Even if we don’t suck in the smarts, boy do we attract the capital! Fortune notes that Beverly Hills is a bedroom community of choice for the richest of the ‘Silicon’ elite. Jeff Bezos paid $24 million for his home here. Minecraft’s founder bought a $70 million spread. Irrational exuberance has evidently been great for our real estate sellers and city coffers, but we aren’t seeing the trickle-down in tech jobs and knowledge workers. Capital just doesn’t lend the same glow as a critical mass of technologists. It smells alright, but it doesn’t have the same luster.

Will Beverly Hills bask in the glow of the tech economy? Or are we consigned to be the bedroom community for elite who prefer to work in Santa Monica and Los Angeles? Those cities are investing in broadband fiber and WiFi networks as well as life-enhancing safe-streets and alternative modes of transportation because it appeals to today’s techies. Will we ever roll out those innovations here? Bike lanes and the like?

That’s the only way we’ll drag our city into the 21st century.
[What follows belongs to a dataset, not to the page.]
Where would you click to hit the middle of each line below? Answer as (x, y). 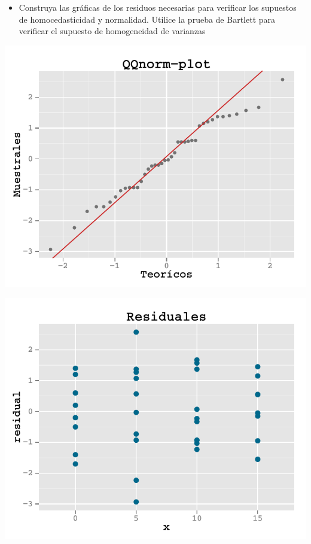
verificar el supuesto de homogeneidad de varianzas (112, 31)
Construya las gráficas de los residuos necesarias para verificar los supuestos (158, 7)
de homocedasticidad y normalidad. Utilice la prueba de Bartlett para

Living up to our self-assigned reputation will take a much more visionary City Council than we have today.Beverly Hills vision statement: technology programs

*Notably, Beverly Hills has delivered another kind of ‘smart city’ too: we’ve installed an extensive system of automated license plate readers (currently a focus of ACLU lawyers nationwide) and CCTV cameras that capture our every move. These aren’t delivering increased governmental efficiency and better public communications; today’s ‘smart city’ has a darker side too.